* **WORK TO COMPLETE**
Set down all of the data that follows, keeping every character.

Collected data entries

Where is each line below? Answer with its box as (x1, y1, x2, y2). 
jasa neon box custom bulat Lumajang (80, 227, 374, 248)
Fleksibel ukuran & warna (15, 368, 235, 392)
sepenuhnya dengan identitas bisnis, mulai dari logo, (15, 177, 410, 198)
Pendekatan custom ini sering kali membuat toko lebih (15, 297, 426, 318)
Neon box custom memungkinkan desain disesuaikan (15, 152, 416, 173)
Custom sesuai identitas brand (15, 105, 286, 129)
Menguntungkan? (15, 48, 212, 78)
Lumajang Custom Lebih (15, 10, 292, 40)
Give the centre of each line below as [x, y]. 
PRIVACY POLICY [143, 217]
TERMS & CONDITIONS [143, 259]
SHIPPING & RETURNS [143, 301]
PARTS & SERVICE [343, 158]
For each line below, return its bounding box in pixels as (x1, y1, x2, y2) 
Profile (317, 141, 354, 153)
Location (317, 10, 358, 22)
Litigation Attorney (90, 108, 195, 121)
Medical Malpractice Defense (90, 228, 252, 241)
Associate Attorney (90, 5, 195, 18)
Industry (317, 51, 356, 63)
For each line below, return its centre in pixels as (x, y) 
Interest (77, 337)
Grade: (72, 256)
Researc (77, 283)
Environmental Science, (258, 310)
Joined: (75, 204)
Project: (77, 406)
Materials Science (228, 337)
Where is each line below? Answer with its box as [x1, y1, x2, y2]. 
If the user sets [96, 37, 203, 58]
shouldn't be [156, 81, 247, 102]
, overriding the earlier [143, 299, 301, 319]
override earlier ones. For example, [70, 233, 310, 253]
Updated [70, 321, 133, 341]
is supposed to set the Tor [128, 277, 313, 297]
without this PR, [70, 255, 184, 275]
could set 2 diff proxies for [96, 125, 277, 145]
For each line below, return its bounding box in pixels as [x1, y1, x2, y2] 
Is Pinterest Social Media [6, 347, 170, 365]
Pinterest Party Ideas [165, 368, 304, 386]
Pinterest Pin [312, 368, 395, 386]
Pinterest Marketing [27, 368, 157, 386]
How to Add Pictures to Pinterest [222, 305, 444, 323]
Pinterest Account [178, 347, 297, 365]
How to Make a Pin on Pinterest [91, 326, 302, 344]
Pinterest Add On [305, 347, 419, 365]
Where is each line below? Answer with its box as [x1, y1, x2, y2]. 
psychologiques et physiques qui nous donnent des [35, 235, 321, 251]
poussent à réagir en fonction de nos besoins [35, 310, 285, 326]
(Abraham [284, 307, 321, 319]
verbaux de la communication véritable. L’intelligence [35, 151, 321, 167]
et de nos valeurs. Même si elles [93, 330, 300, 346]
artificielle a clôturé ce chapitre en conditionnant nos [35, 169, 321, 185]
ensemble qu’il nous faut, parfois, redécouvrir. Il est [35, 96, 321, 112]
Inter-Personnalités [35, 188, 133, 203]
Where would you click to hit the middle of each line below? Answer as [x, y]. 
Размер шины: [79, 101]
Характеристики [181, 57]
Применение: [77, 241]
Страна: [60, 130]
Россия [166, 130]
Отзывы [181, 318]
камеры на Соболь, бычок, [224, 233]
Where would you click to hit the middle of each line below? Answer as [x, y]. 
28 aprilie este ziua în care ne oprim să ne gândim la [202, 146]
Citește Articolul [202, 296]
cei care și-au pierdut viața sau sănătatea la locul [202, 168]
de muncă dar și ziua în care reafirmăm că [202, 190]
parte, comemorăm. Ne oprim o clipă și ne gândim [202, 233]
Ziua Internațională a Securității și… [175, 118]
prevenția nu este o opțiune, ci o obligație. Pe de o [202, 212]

* **YOUR SOLUTION**
Where is each line below? Answer with its box as (x1, y1, x2, y2). 
jasa neon box custom bulat Lumajang (80, 227, 374, 248)
Fleksibel ukuran & warna (15, 368, 235, 392)
sepenuhnya dengan identitas bisnis, mulai dari logo, (15, 177, 410, 198)
Pendekatan custom ini sering kali membuat toko lebih (15, 297, 426, 318)
Neon box custom memungkinkan desain disesuaikan (15, 152, 416, 173)
Custom sesuai identitas brand (15, 105, 286, 129)
Menguntungkan? (15, 48, 212, 78)
Lumajang Custom Lebih (15, 10, 292, 40)
Give the centre of each line below as [x, y]. 
PRIVACY POLICY [143, 217]
TERMS & CONDITIONS [143, 259]
SHIPPING & RETURNS [143, 301]
PARTS & SERVICE [343, 158]
For each line below, return its bounding box in pixels as (x1, y1, x2, y2) 
Profile (317, 141, 354, 153)
Location (317, 10, 358, 22)
Litigation Attorney (90, 108, 195, 121)
Medical Malpractice Defense (90, 228, 252, 241)
Associate Attorney (90, 5, 195, 18)
Industry (317, 51, 356, 63)
For each line below, return its centre in pixels as (x, y) 
Interest (77, 337)
Grade: (72, 256)
Researc (77, 283)
Environmental Science, (258, 310)
Joined: (75, 204)
Project: (77, 406)
Materials Science (228, 337)
Where is each line below? Answer with its box as [x1, y1, x2, y2]. 
If the user sets [96, 37, 203, 58]
shouldn't be [156, 81, 247, 102]
, overriding the earlier [143, 299, 301, 319]
override earlier ones. For example, [70, 233, 310, 253]
Updated [70, 321, 133, 341]
is supposed to set the Tor [128, 277, 313, 297]
without this PR, [70, 255, 184, 275]
could set 2 diff proxies for [96, 125, 277, 145]
For each line below, return its bounding box in pixels as [x1, y1, x2, y2] 
Is Pinterest Social Media [6, 347, 170, 365]
Pinterest Party Ideas [165, 368, 304, 386]
Pinterest Pin [312, 368, 395, 386]
Pinterest Marketing [27, 368, 157, 386]
How to Add Pictures to Pinterest [222, 305, 444, 323]
Pinterest Account [178, 347, 297, 365]
How to Make a Pin on Pinterest [91, 326, 302, 344]
Pinterest Add On [305, 347, 419, 365]
Where is each line below? Answer with its box as [x1, y1, x2, y2]. 
psychologiques et physiques qui nous donnent des [35, 235, 321, 251]
poussent à réagir en fonction de nos besoins [35, 310, 285, 326]
(Abraham [284, 307, 321, 319]
verbaux de la communication véritable. L’intelligence [35, 151, 321, 167]
et de nos valeurs. Même si elles [93, 330, 300, 346]
artificielle a clôturé ce chapitre en conditionnant nos [35, 169, 321, 185]
ensemble qu’il nous faut, parfois, redécouvrir. Il est [35, 96, 321, 112]
Inter-Personnalités [35, 188, 133, 203]
Where would you click to hit the middle of each line below? Answer as [x, y]. 
Размер шины: [79, 101]
Характеристики [181, 57]
Применение: [77, 241]
Страна: [60, 130]
Россия [166, 130]
Отзывы [181, 318]
камеры на Соболь, бычок, [224, 233]
Where would you click to hit the middle of each line below? Answer as [x, y]. 
28 aprilie este ziua în care ne oprim să ne gândim la [202, 146]
Citește Articolul [202, 296]
cei care și-au pierdut viața sau sănătatea la locul [202, 168]
de muncă dar și ziua în care reafirmăm că [202, 190]
parte, comemorăm. Ne oprim o clipă și ne gândim [202, 233]
Ziua Internațională a Securității și… [175, 118]
prevenția nu este o opțiune, ci o obligație. Pe de o [202, 212]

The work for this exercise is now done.